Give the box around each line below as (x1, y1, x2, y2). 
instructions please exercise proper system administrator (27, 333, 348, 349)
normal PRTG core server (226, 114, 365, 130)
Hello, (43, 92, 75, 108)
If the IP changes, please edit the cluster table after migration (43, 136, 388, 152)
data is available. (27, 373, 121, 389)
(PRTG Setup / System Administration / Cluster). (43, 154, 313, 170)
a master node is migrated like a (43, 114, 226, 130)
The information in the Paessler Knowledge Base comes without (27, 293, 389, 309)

...

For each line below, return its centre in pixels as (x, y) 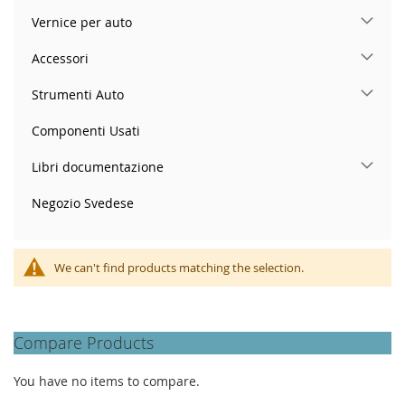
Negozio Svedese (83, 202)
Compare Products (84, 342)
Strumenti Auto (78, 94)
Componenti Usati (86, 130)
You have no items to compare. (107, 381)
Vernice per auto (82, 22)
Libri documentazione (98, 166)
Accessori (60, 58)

**EXERCISE AIM**
Could you return exactly the stretch of the data above that starts at the line with "normal PRTG core server (226, 114, 365, 130)" and ends at the line with "The information in", both lines included?

**EXPECTED ANSWER**
normal PRTG core server (226, 114, 365, 130)
Hello, (43, 92, 75, 108)
If the IP changes, please edit the cluster table after migration (43, 136, 388, 152)
data is available. (27, 373, 121, 389)
(PRTG Setup / System Administration / Cluster). (43, 154, 313, 170)
a master node is migrated like a (43, 114, 226, 130)
The information in the Paessler Knowledge Base comes without (27, 293, 389, 309)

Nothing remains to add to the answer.